Pour les com­mu­nautés indigènes et pay­san­nes, la lutte pour la terre représ­ente le fon­de­ment matériel et sym­bo­li­que de leur exis­tence. Cette lutte, qui dure depuis plus de 500 ans, se mani­feste actuel­le­ment par une série d’actions dénommée « pro­ces­sus de récu­pération de terres », en contraste avec ce que l’oli­gar­chie des pro­priét­aires ter­riens, l’État et l’opi­nion publi­que appel­lent les « inva­sions de terres ». D’un côté, les occu­pa­tions de fincas met­tent en évid­ence leur reven­di­ca­tion cen­trale : dén­oncer la spo­lia­tion his­to­ri­que de terres com­mu­na­les, com­mencée avec le dével­op­pement de la pro­duc­tion de matières pre­mières dans la divi­sion inter­na­tio­nale du tra­vail ; et d´un autre côté, se libérer des mécan­ismes auto­ri­tai­res de contrôle social et des formes coer­ci­ti­ves de tra­vail aux­quels ils ont été soumis dans les fincas d’agroex­por­ta­tion.

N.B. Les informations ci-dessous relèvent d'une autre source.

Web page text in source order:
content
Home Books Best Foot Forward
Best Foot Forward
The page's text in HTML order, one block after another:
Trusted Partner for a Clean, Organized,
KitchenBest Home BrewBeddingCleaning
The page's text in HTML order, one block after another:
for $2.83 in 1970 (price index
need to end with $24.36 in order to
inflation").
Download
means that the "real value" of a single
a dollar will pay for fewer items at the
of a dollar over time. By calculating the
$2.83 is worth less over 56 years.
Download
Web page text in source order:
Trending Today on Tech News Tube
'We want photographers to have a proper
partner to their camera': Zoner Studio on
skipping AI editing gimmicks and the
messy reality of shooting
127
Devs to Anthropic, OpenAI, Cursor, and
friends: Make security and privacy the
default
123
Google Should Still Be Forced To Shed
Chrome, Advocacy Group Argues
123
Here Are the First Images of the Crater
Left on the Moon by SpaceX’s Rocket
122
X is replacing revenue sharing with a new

Les expul­sions : la pré­ro­ga­tive his­to­ri­que de la répr­ession sur la négoc­iation

Afin de res­pec­ter l’obli­ga­tion de déf­endre la pro­priété privée, plus de 800 famil­les qui occu­paient 12 fincas dans la vallée du Polochic (dép­ar­tement d’Alta Verapaz) ont été expulsées de force en mars der­nier, en prés­ence et avec la par­ti­ci­pa­tion des pro­priét­aires de l’entre­prise Chabil Utzaj de pro­duc­tion de canne à sucre, la famille Widmann, des forces de l’ordre, du Ministère Public, et des effec­tifs mili­tai­res et des para­mi­li­tai­res embau­chés par l’entre­prise. Ces actions, exécutées en toute impu­nité en prés­ence d’employés du Bureau du Procureur des Droits Humains et des avo­cats généraux du Ministère Public, ne sont pas considérées comme des vio­la­tions de l’État de droit ni comme des actions de caractère ter­ro­riste, mais sont jugées néc­ess­aires pour le res­pect de la loi.

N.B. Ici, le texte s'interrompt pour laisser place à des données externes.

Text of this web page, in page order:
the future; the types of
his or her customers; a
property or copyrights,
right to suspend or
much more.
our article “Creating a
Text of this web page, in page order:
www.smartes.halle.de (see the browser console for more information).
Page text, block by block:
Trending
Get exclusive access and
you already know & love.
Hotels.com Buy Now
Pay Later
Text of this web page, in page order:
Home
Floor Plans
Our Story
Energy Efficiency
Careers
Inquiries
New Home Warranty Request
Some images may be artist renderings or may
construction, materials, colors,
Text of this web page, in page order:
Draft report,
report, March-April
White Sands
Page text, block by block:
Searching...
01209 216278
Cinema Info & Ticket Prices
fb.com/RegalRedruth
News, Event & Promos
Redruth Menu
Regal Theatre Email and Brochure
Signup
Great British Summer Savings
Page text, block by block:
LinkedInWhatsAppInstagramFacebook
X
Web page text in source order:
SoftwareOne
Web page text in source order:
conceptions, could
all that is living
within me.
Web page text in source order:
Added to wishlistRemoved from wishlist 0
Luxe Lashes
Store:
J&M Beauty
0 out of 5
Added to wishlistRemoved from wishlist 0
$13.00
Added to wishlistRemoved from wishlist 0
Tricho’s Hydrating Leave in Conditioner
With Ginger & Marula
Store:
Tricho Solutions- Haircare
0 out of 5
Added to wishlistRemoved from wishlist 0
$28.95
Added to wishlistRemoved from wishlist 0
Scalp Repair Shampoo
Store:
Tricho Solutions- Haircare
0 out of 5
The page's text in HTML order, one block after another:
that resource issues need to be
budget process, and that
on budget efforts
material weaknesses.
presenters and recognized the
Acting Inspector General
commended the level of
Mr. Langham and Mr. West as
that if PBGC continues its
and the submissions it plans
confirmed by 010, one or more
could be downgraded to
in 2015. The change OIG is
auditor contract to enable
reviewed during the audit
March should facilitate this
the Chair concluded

L’État, qui par­ti­cipe de cette struc­ture de rela­tions de domi­na­tion, agit et laisse agir des pro­priét­aires ter­riens et leurs forces de sécurité de manière arbi­traire, pri­vilégiant ainsi les actes répr­ess­ifs plutôt que la négoc­iation. En effet, la recher­che du consen­sus impli­que­rait d’abor­der de façon séri­euse la pro­blé­ma­tique qui émerge avec les occu­pa­tions, celle de la concen­tra­tion des terres. Toutefois, dans le cadre de la déf­ense de la pro­priété privée, les forces de sécurité de l’État et les grou­pes para­mi­li­tai­res des pro­priét­aires s’achar­nent contre les famil­les qui se trou­vent dans les fincas occupées, en com­met­tant de façon pré­méditée et en toute impu­nité, des exé­cutions extra­ju­di­ciai­res. Ce qui s’est passé dans le cas de l’expul­sion de la finca Nueva Linda en 2004 en est un exem­ple concret.

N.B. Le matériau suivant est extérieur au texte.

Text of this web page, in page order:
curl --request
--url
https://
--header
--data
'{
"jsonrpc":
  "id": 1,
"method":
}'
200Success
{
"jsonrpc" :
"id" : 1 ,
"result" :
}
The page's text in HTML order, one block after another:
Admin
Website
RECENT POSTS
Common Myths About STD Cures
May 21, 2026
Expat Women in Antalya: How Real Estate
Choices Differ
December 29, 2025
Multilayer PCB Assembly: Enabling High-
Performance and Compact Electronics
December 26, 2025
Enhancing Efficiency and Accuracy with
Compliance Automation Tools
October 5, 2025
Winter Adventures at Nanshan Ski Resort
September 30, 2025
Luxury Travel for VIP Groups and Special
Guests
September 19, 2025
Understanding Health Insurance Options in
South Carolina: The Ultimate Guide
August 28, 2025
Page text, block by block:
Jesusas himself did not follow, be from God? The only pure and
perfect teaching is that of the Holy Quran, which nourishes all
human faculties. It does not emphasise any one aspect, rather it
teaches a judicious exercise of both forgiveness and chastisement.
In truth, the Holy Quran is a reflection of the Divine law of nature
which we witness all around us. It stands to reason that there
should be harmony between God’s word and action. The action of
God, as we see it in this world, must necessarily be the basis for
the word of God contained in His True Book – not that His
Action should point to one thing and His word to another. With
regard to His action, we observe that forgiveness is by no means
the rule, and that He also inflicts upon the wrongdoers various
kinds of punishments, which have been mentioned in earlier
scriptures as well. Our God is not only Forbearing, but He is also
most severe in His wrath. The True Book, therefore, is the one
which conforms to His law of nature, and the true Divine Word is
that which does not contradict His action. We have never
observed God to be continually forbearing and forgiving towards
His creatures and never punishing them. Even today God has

L’action des forces de sécurité publi­que et privée, dans le cas précité comme dans ceux de la vallée du Polochic et tant d’autres, est sou­te­nue par l’État à tel point que, pour la jus­ti­fier, il indi­que de façon réc­urr­ente qu’il agit dans le cadre de la loi et pour faire res­pec­ter la loi. Ainsi, il est impor­tant de réfléchir aux voies et aux mécan­ismes par les­quels pour­rait se concré­tiser le besoin urgent de réf­orme agraire et de la renais­sance de la lutte pour les droits poli­ti­ques et ter­ri­to­riaux des peu­ples autoch­to­nes, face à un État inca­pa­ble de déf­endre la popu­la­tion pay­sanne qui souf­fre des effets du modèle d’accu­mu­la­tion capi­ta­liste dans l’agri­culture guatémaltèque. Ce qui pose le défi de trou­ver de nou­vel­les formes d’orga­ni­sa­tion et de mobi­li­sa­tion, qui per­met­traient de dép­asser le piège démo­bi­li­sateur des espa­ces de dia­lo­gue et de négoc­iation qui ont été pro­posés par les gou­ver­ne­ments au pou­voir depuis des années, comme pal­lia­tifs à ce pro­blème struc­tu­rel.